Abyss, c’est presque trois films réunis sous la coupe d’une seule séance. La narration se découpe en trois temps. D’abord c’est une aventure sous-marine, le scénario s’axe tour à tour davantage sur l’action d’un film catastrophe avant de tourner carrément métaphysique et son lot de réflexions sur l’humanité. Mais ce qui constitue le tempérament unique du film, c’est sans doute l’émerveillement des scènes de rencontre avec l’au-delà qu’il procure. Vecteur de murissement psychologique des personnages, les aliens sous-marins font réaliser aux hommes le caractère dérisoire de leurs querelles.

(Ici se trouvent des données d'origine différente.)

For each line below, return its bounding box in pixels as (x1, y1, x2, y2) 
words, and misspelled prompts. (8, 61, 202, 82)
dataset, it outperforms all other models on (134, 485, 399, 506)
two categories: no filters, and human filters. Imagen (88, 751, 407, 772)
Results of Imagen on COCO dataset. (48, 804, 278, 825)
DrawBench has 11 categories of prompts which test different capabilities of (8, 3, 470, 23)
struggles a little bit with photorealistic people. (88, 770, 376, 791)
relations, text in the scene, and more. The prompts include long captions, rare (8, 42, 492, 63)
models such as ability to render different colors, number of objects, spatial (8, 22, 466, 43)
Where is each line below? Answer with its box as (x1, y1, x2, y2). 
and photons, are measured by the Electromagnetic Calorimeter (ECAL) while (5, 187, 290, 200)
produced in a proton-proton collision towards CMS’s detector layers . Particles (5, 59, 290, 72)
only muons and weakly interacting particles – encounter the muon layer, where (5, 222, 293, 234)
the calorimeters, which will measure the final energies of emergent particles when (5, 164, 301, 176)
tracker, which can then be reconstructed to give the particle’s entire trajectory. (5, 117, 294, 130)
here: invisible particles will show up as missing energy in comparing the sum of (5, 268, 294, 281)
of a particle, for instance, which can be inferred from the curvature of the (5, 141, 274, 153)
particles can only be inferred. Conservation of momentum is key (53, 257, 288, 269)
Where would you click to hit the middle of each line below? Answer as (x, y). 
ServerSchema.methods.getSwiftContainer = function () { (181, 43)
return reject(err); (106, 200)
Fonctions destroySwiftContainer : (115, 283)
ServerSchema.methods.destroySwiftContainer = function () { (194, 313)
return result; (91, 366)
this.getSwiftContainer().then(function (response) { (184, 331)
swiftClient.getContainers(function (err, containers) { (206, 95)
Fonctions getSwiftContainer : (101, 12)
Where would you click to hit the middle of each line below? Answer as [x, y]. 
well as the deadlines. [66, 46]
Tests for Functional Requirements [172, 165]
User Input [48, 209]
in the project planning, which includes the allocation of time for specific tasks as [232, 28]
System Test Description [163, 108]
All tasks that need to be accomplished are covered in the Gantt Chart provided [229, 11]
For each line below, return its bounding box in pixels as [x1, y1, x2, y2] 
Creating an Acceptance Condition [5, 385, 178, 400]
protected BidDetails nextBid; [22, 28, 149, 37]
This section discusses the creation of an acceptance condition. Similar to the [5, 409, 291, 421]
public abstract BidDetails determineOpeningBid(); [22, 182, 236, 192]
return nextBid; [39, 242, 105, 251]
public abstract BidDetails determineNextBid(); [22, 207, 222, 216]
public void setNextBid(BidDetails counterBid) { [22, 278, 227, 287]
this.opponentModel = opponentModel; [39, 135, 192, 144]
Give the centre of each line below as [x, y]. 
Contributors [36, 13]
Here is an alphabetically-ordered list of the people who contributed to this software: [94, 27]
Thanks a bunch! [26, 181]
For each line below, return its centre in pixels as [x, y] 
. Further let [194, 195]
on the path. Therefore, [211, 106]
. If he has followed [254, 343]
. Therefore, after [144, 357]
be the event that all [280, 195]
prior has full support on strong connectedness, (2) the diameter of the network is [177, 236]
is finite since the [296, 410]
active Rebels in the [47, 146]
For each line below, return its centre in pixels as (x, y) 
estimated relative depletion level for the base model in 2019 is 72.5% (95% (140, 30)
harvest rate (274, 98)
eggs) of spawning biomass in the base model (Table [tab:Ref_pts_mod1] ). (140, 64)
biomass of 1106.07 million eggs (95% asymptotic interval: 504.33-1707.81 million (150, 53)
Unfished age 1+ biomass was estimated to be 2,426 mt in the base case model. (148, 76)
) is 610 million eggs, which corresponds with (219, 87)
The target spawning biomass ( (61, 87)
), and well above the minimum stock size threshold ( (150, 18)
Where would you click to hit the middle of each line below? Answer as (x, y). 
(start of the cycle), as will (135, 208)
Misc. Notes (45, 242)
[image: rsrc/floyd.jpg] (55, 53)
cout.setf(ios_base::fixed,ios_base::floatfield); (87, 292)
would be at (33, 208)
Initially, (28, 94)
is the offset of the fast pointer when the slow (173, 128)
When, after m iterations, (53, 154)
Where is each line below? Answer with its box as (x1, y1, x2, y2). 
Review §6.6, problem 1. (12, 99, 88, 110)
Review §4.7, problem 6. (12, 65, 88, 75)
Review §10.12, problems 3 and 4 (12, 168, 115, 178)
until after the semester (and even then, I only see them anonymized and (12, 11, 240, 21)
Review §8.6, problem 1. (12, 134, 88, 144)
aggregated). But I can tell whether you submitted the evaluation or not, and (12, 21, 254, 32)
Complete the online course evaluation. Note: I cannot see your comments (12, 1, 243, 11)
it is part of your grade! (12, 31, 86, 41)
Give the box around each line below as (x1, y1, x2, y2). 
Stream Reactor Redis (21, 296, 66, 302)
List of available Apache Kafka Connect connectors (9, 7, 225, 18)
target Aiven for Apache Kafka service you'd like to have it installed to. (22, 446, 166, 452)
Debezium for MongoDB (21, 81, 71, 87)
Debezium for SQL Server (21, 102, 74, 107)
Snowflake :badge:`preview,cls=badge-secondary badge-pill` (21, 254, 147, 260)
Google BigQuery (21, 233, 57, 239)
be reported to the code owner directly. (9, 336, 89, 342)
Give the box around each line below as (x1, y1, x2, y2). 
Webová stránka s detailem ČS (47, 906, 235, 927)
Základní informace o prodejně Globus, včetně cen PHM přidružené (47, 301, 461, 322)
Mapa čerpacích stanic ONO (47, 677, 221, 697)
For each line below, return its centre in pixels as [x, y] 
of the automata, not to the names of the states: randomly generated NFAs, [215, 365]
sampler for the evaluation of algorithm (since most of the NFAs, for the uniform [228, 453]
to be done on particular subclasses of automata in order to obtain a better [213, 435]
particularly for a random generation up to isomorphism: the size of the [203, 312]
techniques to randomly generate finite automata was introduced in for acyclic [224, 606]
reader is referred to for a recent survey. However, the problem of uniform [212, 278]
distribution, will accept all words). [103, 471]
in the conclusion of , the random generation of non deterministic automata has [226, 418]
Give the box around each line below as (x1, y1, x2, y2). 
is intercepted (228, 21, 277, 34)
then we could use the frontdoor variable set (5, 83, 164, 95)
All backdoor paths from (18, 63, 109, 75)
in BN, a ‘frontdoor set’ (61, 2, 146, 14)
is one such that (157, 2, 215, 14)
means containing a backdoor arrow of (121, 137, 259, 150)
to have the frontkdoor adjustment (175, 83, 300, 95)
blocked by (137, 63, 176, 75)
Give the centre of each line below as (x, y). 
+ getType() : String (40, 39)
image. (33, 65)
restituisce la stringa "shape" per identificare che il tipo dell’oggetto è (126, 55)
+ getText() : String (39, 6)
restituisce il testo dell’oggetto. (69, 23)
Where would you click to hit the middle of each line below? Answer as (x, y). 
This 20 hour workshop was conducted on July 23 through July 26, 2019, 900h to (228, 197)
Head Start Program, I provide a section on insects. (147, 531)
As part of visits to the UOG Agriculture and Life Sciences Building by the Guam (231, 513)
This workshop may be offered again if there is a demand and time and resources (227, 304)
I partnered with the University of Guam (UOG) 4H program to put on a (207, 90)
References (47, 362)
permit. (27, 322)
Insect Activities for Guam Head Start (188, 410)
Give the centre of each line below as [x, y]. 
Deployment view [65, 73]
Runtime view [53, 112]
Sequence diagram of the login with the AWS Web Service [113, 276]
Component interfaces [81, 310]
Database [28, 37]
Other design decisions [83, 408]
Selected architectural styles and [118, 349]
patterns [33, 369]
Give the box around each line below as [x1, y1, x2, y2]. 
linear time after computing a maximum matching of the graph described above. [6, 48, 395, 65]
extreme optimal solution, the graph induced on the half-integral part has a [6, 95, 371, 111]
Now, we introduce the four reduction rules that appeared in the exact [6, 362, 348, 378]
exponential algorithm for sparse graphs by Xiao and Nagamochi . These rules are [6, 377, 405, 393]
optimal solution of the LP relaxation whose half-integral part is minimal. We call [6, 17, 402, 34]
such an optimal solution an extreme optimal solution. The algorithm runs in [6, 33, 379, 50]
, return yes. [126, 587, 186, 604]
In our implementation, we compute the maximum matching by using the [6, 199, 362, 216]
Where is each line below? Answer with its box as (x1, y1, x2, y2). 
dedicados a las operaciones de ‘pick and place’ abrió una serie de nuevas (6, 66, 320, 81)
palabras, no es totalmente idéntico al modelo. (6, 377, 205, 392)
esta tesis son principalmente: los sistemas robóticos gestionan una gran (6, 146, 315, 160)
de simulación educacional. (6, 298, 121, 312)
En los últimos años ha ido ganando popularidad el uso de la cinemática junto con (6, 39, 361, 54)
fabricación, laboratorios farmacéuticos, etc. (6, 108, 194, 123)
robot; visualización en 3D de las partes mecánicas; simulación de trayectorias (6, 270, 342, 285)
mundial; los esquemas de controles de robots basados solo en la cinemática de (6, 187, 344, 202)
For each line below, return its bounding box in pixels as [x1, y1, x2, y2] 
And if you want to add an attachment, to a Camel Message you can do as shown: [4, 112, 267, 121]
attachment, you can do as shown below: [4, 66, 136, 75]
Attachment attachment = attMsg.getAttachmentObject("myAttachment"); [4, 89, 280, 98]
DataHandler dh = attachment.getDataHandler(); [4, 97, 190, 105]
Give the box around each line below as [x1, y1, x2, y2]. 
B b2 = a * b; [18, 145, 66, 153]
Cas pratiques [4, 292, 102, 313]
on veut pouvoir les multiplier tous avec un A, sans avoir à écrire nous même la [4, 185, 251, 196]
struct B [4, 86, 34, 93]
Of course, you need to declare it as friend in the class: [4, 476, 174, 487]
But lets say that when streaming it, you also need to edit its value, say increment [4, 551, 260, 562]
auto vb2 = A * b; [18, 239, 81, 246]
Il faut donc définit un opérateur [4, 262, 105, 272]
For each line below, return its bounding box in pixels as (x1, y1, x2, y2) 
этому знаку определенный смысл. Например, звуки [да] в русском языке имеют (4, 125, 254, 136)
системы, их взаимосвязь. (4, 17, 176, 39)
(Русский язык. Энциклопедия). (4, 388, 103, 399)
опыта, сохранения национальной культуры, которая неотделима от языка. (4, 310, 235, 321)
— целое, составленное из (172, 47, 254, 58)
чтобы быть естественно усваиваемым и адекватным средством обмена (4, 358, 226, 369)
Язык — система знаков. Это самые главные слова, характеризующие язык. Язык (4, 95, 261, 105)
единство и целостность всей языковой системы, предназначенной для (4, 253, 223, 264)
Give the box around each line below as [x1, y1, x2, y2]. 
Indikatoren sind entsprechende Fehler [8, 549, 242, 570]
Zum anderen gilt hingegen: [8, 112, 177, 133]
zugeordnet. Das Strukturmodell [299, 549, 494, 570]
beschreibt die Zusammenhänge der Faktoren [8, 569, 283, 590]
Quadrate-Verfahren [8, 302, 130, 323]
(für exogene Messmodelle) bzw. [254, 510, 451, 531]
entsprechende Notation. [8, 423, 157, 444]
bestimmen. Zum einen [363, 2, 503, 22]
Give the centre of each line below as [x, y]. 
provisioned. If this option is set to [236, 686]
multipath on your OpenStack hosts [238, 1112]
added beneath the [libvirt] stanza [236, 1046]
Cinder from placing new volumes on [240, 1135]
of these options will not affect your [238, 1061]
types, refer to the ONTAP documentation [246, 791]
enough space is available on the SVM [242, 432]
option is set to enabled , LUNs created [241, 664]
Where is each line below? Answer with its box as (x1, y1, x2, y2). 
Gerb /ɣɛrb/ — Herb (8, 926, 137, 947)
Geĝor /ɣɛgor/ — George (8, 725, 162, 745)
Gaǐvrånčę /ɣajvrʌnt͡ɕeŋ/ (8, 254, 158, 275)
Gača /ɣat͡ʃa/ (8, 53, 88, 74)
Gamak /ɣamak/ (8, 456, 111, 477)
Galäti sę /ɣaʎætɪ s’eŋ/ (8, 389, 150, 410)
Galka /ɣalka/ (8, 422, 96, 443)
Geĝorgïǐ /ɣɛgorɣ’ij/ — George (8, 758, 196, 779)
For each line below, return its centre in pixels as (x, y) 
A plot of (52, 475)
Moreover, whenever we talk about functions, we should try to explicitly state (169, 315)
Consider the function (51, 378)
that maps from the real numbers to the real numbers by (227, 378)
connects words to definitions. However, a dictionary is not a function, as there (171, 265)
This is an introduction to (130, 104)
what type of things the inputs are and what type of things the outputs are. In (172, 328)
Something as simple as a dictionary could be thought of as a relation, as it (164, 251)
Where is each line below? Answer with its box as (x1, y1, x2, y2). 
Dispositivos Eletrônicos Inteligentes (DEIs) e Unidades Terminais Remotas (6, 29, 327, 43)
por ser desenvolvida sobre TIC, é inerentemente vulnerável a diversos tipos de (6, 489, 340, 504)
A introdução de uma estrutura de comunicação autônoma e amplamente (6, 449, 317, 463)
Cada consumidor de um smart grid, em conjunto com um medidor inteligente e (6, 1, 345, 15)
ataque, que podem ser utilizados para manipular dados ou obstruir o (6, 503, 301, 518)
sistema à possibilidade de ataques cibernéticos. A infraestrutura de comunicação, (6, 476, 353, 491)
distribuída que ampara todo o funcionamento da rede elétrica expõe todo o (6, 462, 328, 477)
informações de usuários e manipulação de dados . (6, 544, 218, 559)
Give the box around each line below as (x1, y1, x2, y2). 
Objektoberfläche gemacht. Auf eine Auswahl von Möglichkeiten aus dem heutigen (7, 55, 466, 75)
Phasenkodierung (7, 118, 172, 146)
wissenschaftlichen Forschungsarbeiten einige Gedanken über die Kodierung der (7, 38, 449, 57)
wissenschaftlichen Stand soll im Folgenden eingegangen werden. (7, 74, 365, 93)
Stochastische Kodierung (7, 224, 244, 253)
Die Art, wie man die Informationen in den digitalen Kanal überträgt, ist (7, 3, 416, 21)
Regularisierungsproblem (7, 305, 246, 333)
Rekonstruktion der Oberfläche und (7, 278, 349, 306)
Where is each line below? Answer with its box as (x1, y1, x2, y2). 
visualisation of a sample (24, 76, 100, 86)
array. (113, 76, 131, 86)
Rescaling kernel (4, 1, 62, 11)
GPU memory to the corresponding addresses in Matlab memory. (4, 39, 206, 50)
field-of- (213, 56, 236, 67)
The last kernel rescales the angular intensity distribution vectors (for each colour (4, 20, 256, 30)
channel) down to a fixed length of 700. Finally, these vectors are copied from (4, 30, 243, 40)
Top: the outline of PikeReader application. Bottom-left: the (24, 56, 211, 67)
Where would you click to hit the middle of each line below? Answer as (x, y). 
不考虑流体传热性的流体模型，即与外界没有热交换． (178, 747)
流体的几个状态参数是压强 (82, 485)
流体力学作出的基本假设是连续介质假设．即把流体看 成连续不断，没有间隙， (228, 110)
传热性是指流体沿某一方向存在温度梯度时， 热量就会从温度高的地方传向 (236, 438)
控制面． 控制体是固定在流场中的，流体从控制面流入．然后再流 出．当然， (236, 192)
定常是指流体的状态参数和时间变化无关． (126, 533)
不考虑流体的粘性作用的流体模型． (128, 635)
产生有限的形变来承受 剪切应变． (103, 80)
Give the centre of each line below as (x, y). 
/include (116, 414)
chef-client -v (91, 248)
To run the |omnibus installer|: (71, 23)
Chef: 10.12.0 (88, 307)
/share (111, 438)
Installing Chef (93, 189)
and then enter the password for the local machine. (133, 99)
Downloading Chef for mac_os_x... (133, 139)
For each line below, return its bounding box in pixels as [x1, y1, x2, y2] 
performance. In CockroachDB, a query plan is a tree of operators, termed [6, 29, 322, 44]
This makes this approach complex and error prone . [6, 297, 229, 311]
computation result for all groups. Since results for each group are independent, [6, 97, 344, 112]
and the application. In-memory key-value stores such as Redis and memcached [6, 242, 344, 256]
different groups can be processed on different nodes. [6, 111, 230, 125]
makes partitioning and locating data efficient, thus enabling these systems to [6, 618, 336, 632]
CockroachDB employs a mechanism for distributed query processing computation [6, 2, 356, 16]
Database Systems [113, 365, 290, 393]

Abyss est une œuvre personnelle, en ce sens que Cameron est un réalisateur humaniste. Le cinéaste se sert indissociablement de la forme pour pourvoir une ode de paix universelle. L’amour qui unit Bud à Lindsey porte le symbolisme du film qui densifie son propos à mesure que le vaisseau s’enfonce dans les profondeurs. Des déboires d’un couple d’amants passionnés, jusqu’à la révélation du héros. Pas une minute sans que leurs retrouvailles ne virent au déchirement. La romance tumultueuse préfigure à certains égards celle de Titanic. Cameron voue un culte aux fonds marins, son leitmotiv de la grande bleue explicite moult choix artistiques, exploits techniques à suivre. Sur la forme, les coques de vaisseaux émergeants, réalisent une véritable prouesse mécanique en studio.

Le pendant aquatique de 2001, l’Odyssée de l’espace use d’audaces techniques. Le tunnel de vision psyché rappelle celui de Kubrick duquel il s’inspire pour offrir un versant aquatique à l’épopée spatiale. C’est à Alien aussi, qu’il doit l’ambivalence du lieu. Le vaisseau est tour à tour hospitalier et effrayant, adjuvant et obstacle. Abyss est un film qui doit à l’espace et se sert de l’espace oppressant pour mieux resserrer son huis-clos, à la manière d’Alien, il se déroule dans les couloirs sinueux d’un vaisseau fortement équipé. Comme le scaphandre, une cage de survie qui peut vite tourner asphyxiante et claustrophobe.